▸ **THE PROBLEM**:
Look below for the line that has "ZohoCRM Contact to". Set down the lines from there through the line that has "Introduction [9, 38, 49, 46]", exactly as written.

▸ **ENTRIES PROVIDED**:
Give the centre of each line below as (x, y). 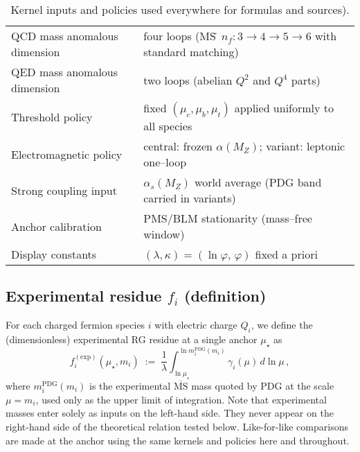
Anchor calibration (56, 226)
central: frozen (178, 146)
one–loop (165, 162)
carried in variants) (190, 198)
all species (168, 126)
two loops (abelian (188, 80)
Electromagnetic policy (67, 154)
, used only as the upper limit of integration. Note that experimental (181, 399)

==

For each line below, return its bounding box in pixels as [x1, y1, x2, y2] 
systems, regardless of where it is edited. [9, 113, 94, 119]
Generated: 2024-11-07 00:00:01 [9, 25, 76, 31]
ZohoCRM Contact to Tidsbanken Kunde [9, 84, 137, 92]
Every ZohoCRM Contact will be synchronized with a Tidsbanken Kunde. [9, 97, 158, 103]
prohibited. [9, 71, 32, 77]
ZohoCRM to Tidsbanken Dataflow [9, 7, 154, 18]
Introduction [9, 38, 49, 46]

* * *

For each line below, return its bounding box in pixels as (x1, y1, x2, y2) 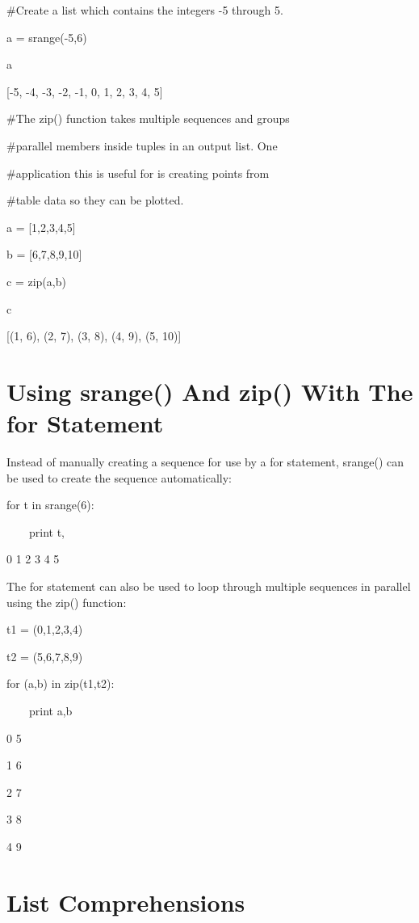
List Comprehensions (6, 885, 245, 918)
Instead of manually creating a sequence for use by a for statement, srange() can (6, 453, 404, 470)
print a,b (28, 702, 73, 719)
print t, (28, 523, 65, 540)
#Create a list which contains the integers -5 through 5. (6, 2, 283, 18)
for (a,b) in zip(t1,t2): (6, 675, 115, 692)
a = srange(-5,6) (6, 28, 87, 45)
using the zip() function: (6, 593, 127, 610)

▸ **RESULT OF THIS TASK**:
ZohoCRM Contact to Tidsbanken Kunde [9, 84, 137, 92]
Every ZohoCRM Contact will be synchronized with a Tidsbanken Kunde. [9, 97, 158, 103]
prohibited. [9, 71, 32, 77]
ZohoCRM to Tidsbanken Dataflow [9, 7, 154, 18]
Introduction [9, 38, 49, 46]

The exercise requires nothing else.